Like Tate Publishing in High Flyers, both British Museum Press and V&A Publishing are subject to the vagaries of exhibition success. In 2013, the British Museum’s Pompeii and Herculaneum show attracted 471,000 visitors—the third most popular exhibition in the museum’s history—and its two Pompeii tie-ins earned over £800,000 through the TCM. Last year’s 2014 Vikings exhibition had fewer visitors (290,000) and its companion book, Vikings: Life and Legend, sold a leaner £170,000.
Similarly, in 2013 the V&A had its fastest-selling exhibition ever, David Bowie Is, which generated £1.1m in tie-in book sales. That proved to be a total that the tie-ins to 2014’s major exhibitions, John Constable: Making of a Master (£101,000) and The Wedding Dress: 300 Years of Bridal Fashions (£97,000), could not match.
Though illustrated publisher New Holland had been struggling for some time—its TCM sales dropped 66% between 2008 and 2013—its 48% decline in 2014 is largely due to Bloomsbury acquiring its natural history list in autumn 2013.
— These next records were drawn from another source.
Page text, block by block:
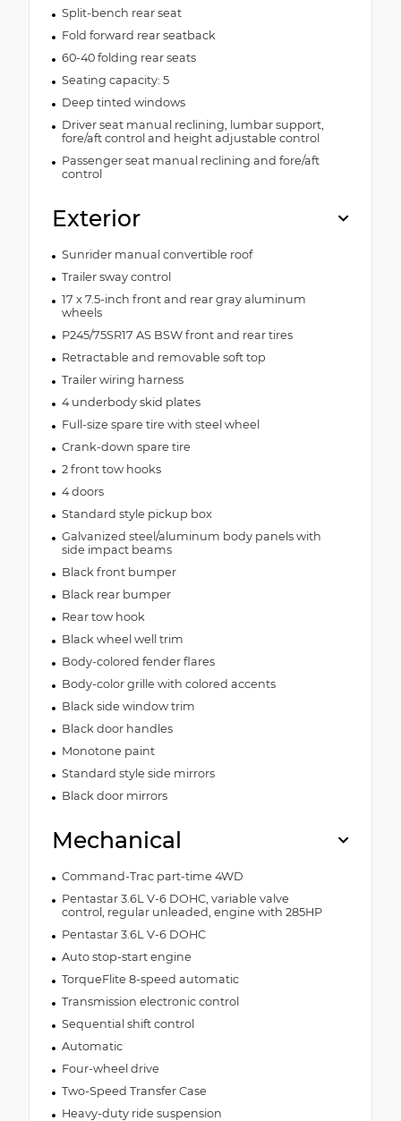
Split-bench rear seat
Fold forward rear seatback
60-40 folding rear seats
Seating capacity: 5
Deep tinted windows
Driver seat manual reclining, lumbar support,
fore/aft control and height adjustable control
Passenger seat manual reclining and fore/aft
control
Exterior
Sunrider manual convertible roof
Trailer sway control
17 x 7.5-inch front and rear gray aluminum
wheels
P245/75SR17 AS BSW front and rear tires
Retractable and removable soft top
Trailer wiring harness
4 underbody skid plates
Full-size spare tire with steel wheel
Crank-down spare tire
2 front tow hooks
4 doors
Standard style pickup box
Galvanized steel/aluminum body panels with
side impact beams
Black front bumper
Black rear bumper
Rear tow hook
Black wheel well trim
Body-colored fender flares
Body-color grille with colored accents
Black side window trim
Black door handles
Monotone paint
Standard style side mirrors
Black door mirrors
Mechanical
Command-Trac part-time 4WD
Pentastar 3.6L V-6 DOHC, variable valve
control, regular unleaded, engine with 285HP
Pentastar 3.6L V-6 DOHC
Auto stop-start engine
TorqueFlite 8-speed automatic
Transmission electronic control
Sequential shift control
Automatic
Four-wheel drive
Two-Speed Transfer Case
Heavy-duty ride suspension
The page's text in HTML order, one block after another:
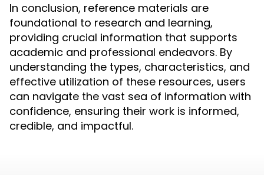
In conclusion, reference materials are
foundational to research and learning,
providing crucial information that supports
academic and professional endeavors. By
understanding the types, characteristics, and
effective utilization of these resources, users
can navigate the vast sea of information with
confidence, ensuring their work is informed,
credible, and impactful.

Haynes is a good example of the TCM data only telling part of a publisher’s story. Its 27% drop is largely the result of a UK restructure in September 2013, with the company moving its focus to digital and “more profitable Haynes manual-style titles, rather than the more generalist, lower-margin coffee-table books”. The result has helped the bottom line, as the motoring specialist reported a rise in profits in its most recent financial results.